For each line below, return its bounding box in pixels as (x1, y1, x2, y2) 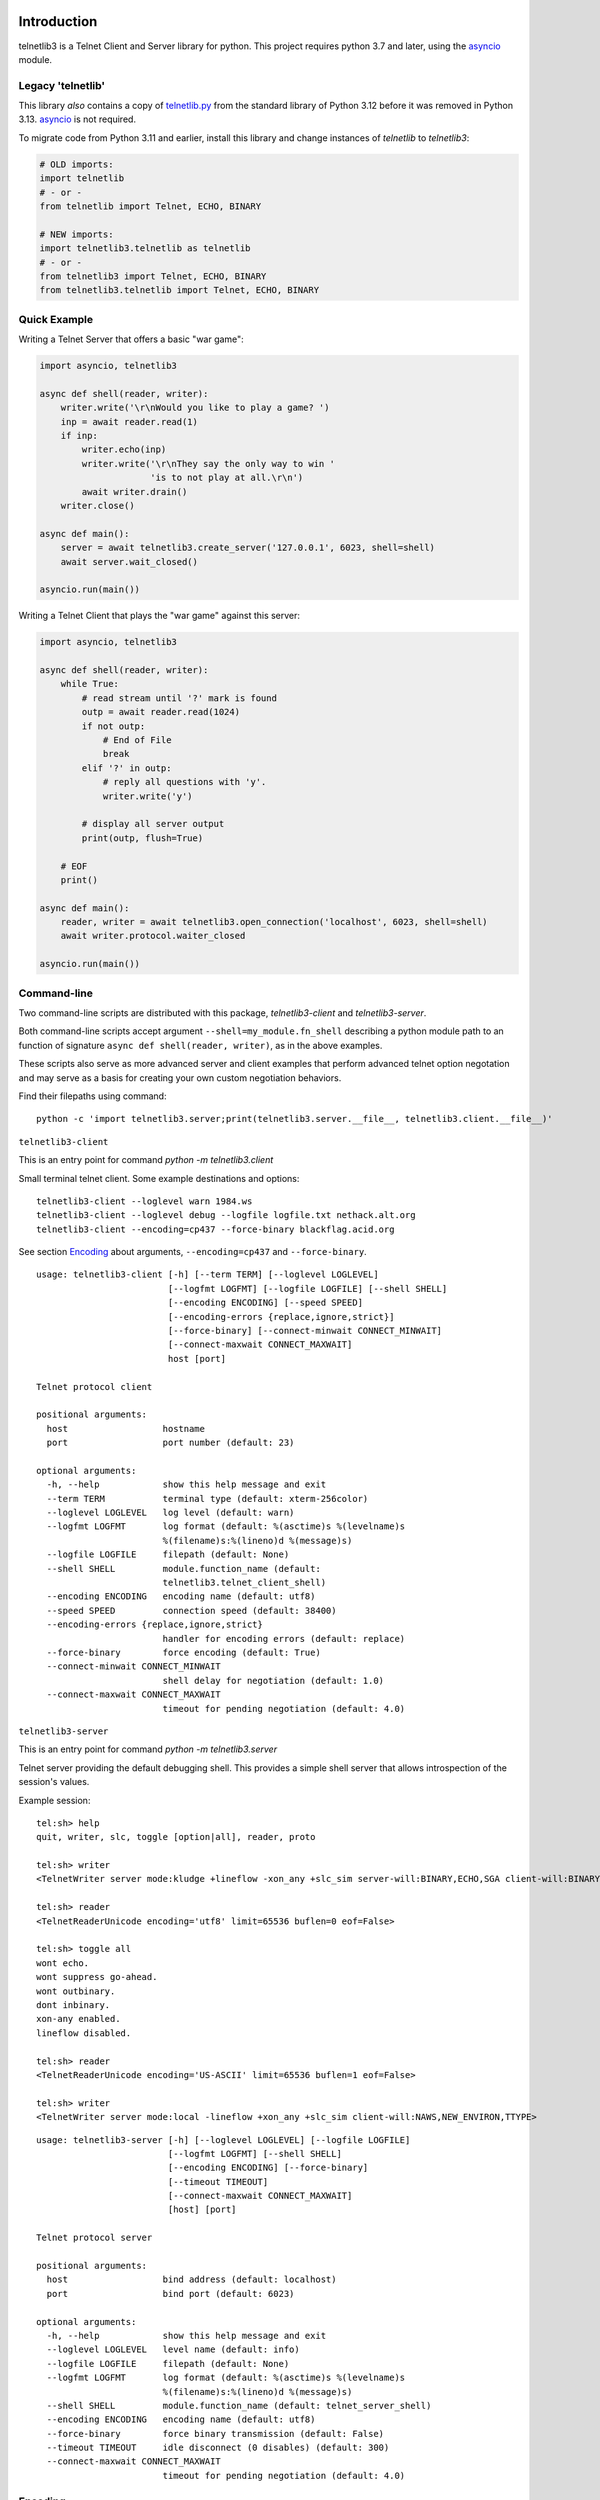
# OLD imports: (39, 158, 114, 170)
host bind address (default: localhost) (46, 2274, 337, 2285)
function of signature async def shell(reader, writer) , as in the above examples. (18, 1039, 383, 1051)
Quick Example (18, 312, 94, 326)
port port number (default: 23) (46, 1437, 295, 1449)
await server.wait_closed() (60, 556, 199, 567)
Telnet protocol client (36, 1381, 153, 1392)
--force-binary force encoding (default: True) (46, 1647, 322, 1658)
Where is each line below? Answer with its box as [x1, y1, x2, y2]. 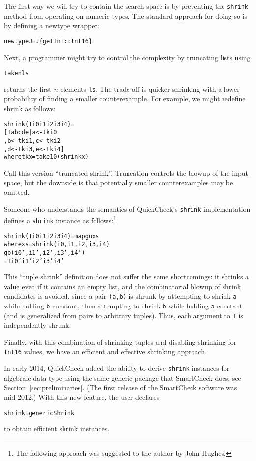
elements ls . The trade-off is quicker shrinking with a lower [60, 83, 240, 94]
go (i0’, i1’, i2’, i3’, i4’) [4, 249, 85, 256]
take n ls [4, 70, 29, 77]
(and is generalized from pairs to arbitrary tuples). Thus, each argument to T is [4, 310, 243, 320]
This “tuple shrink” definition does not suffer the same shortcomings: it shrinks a [4, 271, 249, 282]
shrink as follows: [4, 103, 56, 113]
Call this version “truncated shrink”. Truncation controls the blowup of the [4, 167, 230, 178]
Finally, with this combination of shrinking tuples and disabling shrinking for [4, 337, 237, 346]
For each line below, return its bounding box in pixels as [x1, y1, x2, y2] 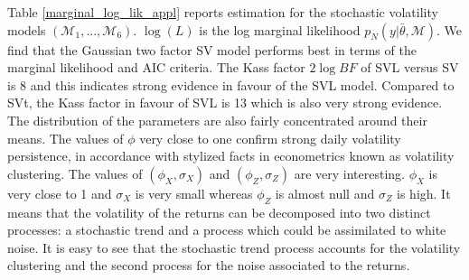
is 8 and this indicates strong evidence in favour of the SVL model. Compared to [7, 75, 455, 94]
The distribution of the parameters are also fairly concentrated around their [7, 110, 427, 129]
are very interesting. [294, 163, 405, 182]
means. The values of [7, 128, 124, 147]
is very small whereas [135, 183, 253, 202]
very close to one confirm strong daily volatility [139, 128, 401, 147]
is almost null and [275, 183, 375, 202]
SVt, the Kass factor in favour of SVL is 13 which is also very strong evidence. [7, 93, 443, 112]
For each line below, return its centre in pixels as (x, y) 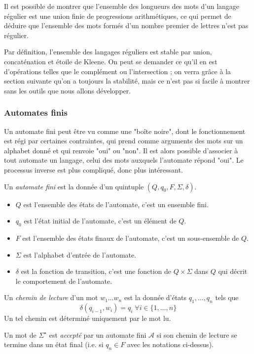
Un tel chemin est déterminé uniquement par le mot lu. (88, 318)
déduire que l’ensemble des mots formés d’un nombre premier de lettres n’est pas (126, 25)
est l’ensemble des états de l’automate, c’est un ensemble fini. (116, 204)
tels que (227, 297)
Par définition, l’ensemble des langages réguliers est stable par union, (108, 52)
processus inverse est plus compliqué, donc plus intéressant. (93, 169)
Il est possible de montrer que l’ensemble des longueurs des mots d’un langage (122, 6)
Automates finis (36, 112)
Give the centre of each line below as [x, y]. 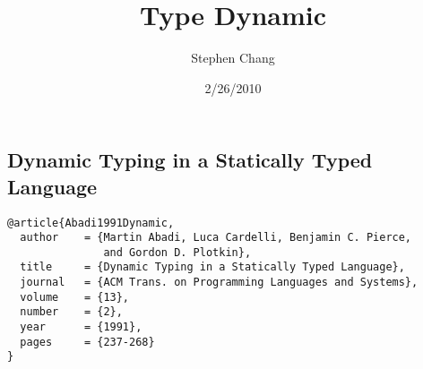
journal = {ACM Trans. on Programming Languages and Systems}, [219, 283]
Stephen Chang [233, 58]
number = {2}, [71, 312]
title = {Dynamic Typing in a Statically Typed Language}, [212, 267]
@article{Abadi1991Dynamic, [91, 223]
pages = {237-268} [87, 342]
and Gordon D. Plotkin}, [177, 252]
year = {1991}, [81, 327]
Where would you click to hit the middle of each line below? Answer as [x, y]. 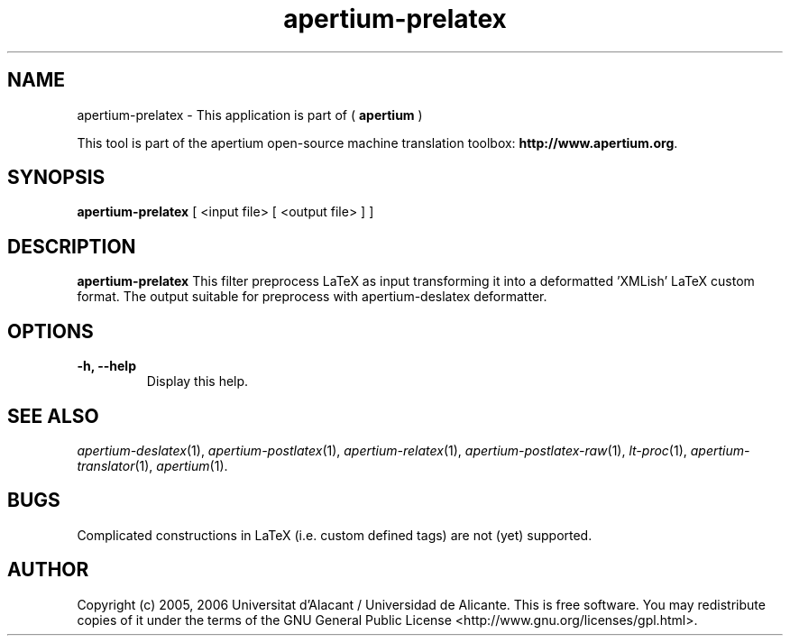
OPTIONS [51, 331]
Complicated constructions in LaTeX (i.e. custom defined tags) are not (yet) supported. [335, 535]
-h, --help [106, 366]
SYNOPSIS [56, 178]
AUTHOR [48, 570]
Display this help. [197, 381]
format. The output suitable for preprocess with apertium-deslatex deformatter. [312, 297]
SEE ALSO [53, 416]
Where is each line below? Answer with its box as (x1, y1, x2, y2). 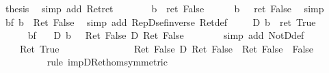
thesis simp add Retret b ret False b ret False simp (5, 1, 324, 15)
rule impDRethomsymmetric (47, 55, 168, 69)
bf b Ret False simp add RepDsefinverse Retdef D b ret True (5, 14, 316, 29)
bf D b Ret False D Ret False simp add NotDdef (27, 28, 304, 42)
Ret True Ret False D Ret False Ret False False (19, 41, 314, 55)
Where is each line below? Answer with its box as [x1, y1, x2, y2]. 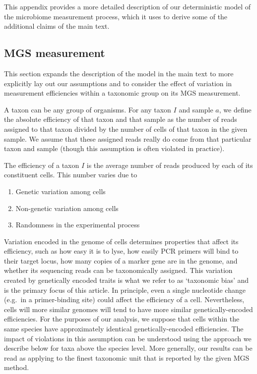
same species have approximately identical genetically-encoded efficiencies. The [4, 323, 244, 334]
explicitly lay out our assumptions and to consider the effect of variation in [4, 78, 232, 88]
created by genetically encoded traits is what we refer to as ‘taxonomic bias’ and [4, 275, 249, 285]
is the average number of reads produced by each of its [86, 160, 253, 170]
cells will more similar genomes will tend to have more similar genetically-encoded [4, 304, 253, 314]
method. [4, 362, 29, 373]
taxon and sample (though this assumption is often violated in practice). [4, 143, 225, 154]
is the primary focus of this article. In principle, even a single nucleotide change [4, 284, 246, 295]
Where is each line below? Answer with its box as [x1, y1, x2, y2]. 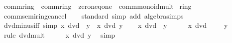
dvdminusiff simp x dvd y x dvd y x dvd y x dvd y [3, 20, 228, 30]
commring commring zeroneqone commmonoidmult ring [3, 1, 192, 11]
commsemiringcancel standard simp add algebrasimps [3, 10, 184, 21]
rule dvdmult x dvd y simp [3, 29, 115, 40]
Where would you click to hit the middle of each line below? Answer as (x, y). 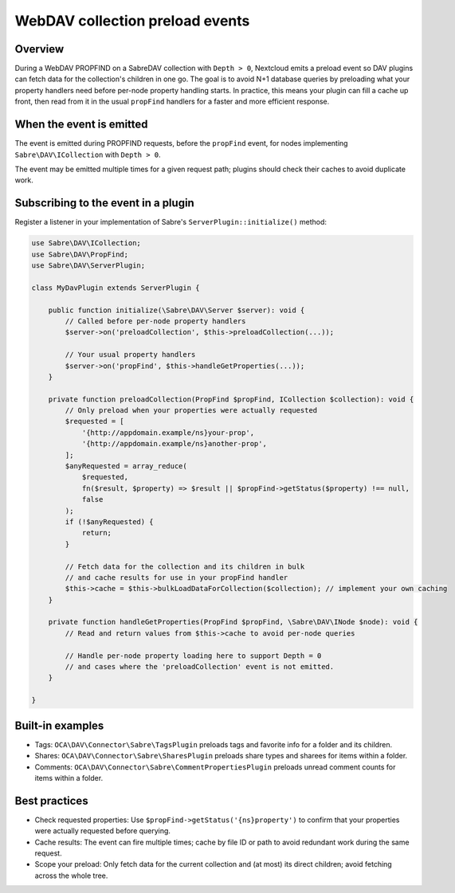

·····

## Required action
Line count for "very": report how many lines in the data above include it, with no other words.

## Solution to this problem
4